Hiding the Magic
The hidden cost of ChatGPT, an Information Design Journal, and the MusicCaps dataset
Hi,
In preparation for this newsletter, I broke a small personal rule: I logged back into Twitter. Historically, Twitter was my main information feed for finding interesting links for Data Curious. After the Musk takeover I reached a breaking point and jumped ship to Mastodon (vis.social server). I’m grateful that a small but not insignificant number of people I admire from my Twitter-sphere also did the same.
That being said, Mastodon hasn’t quiet rivaled the level of discovery achieved on Twitter. On the bright side, it’s not (as of now) a soul-sucking portal designed to encourage outrage and dunking on people. So pros and cons.
But every once in a while (like yesterday), I’ll pop my head back in to see if there’s anything in the data + tech world that might be inspiring. I’m not sure if I regret it yet or not. One thing that really stood out as different: the AI hype is everywhere.

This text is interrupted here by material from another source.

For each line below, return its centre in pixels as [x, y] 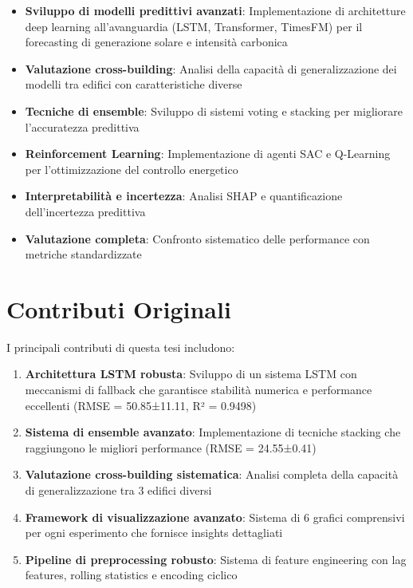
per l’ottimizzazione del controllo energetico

I don’t typically write about AI. It’s not my field of interest or expertise. And I’m not going to offer much editorial on it in this letter (only a bit). But I will say that I recently finished reading Atlas of AI by Kate Crawford, which helped me understand the wider scope of where we are now and how we got here. Highly recommend it for a critical reading of machine learning technologies (i.e. AI, minus the marketing hype).

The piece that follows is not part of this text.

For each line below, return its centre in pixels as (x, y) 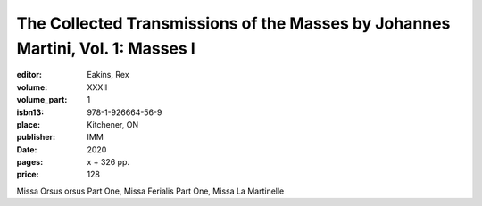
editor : (29, 75)
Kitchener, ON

That being said, I will be featuring some AI related content here (but not at all for promotional purposes…quite the opposite in fact).
If you have any other recommendations for critical analysis of AI, let me know in the comments below or by replying to this email.
Read
OpenAI Used Kenyan Workers on Less Than $2 Per Hour to Make ChatGPT Less Toxic
Ok, I know I said that I wouldn’t write much about AI…but this story came across my feed last week and the timing felt eerily prescient. I had just been reading in Atlas of AI how fundamentally, AI technology is one of extraction. Extracting data in the form of scraping huge amounts of information from the web. Extracting valuable minerals from the Earth to fuel the huge amount of computing power needed to run the models. And extracting human labor (as demonstrated in this investigative TIME piece) by outsourcing content moderation and data labeling at the lowest possible costs.
Users of ChatGPT see exactly what OpenAI want them to see: the instant magic of a machine answering your questions reasonably. But as the piece shows, much of the work is not magic: it’s human exploitation.
Explore (but mostly read)
Information Design Journal (Issue 1, Volume 27) is now Open Access
I was unfamiliar with this publication until last week, when I saw someone announce that the first issue of this year was just made Open Access (all articles available online). In my experience, this is rare for academic style journals. From a quick skim, I’m eager to have a closer look, especially with titles such as “A dynamic topography for visualizing time and space in fictional literary texts”.
Data
MusicLM: Generating Music From Text (Dataset)
Admittedly, I was impressed by MusicLM when I first heard it. MusicLM is the newest text-to-music generational model on the block from Google Research. But even more interesting to me was (as mentioned by Tero in the tweet above) the fact that the authors open sourced the training dataset: over 5 thousand music examples with text labels attached. Could be some interesting source material to experiment with later, for both machine learning and visualization purposes. The MusicCaps dataset is on Kaggle here and the research paper as a PDF is here.